• [Exercise]: Down to the last line, print the entries below exactly, and keep every picture out of the copy.

• [Available data]:
»»

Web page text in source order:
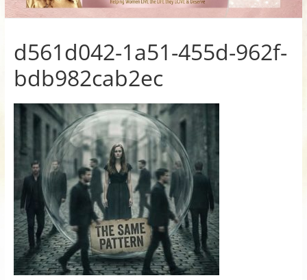
Intuitive
Readings,
Healing
&
Mentoring
for
Women
Heal
d561d042-1a51-455d-962f-
bdb982cab2ec
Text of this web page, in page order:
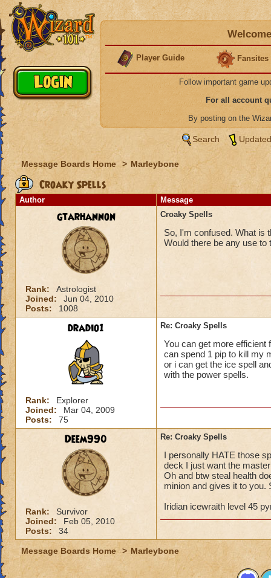
Player Guide Fansites
Follow important game
For all account
By posting on the
Search
Message Boards Home > Marleybone
Croaky Spells
Author Message
gtarhannon
Rank:
Astrologist
Joined:
Jun 04, 2010
Posts:
1008
Croaky Spells
So, I'm confused. What is
Would there be any use to
dradio1
Rank:
Explorer
Joined:
Mar 04, 2009
Posts:
75
Re: Croaky Spells
You can get more
can spend 1 pip to kill my
or i can get the ice spell
with the power spells.
Deem990
Rank:
Survivor
Joined:
Feb 05, 2010
Posts:
34
Re: Croaky Spells
I personally HATE those
deck I just want the
Oh and btw steal health
minion and gives it to you.
Iridian icewraith level 45
Message Boards Home > Marleybone
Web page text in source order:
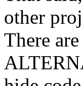
other
There
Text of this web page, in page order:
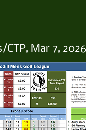
Mar 7, 2026
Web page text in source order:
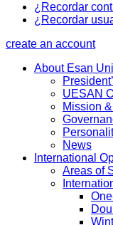
¿Recordar
¿Recordar
create an account
About Esan
UESAN
Mission
News
International
Areas of
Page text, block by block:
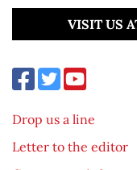
VISIT US
Drop us a line
Letter to the editor
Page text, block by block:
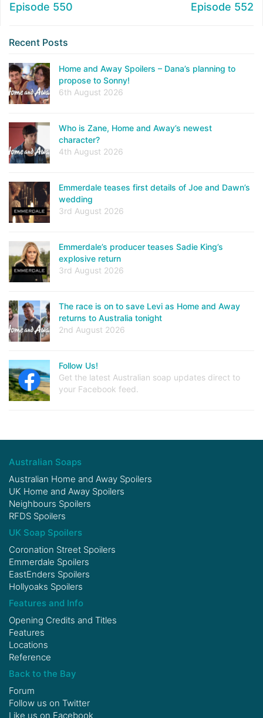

««

• [Solved problem]:
Web page text in source order:
Intuitive
Readings,
Healing
&
Mentoring
for
Women
Heal
d561d042-1a51-455d-962f-
bdb982cab2ec
Text of this web page, in page order:
Player Guide Fansites
Follow important game
For all account
By posting on the
Search
Message Boards Home > Marleybone
Croaky Spells
Author Message
gtarhannon
Rank:
Astrologist
Joined:
Jun 04, 2010
Posts:
1008
Croaky Spells
So, I'm confused. What is
Would there be any use to
dradio1
Rank:
Explorer
Joined:
Mar 04, 2009
Posts:
75
Re: Croaky Spells
You can get more
can spend 1 pip to kill my
or i can get the ice spell
with the power spells.
Deem990
Rank:
Survivor
Joined:
Feb 05, 2010
Posts:
34
Re: Croaky Spells
I personally HATE those
deck I just want the
Oh and btw steal health
minion and gives it to you.
Iridian icewraith level 45
Message Boards Home > Marleybone
Web page text in source order:
other
There
Text of this web page, in page order:
Mar 7, 2026
Web page text in source order:
¿Recordar
¿Recordar
create an account
About Esan
UESAN
Mission
News
International
Areas of
Page text, block by block:
VISIT US
Drop us a line
Letter to the editor
Page text, block by block:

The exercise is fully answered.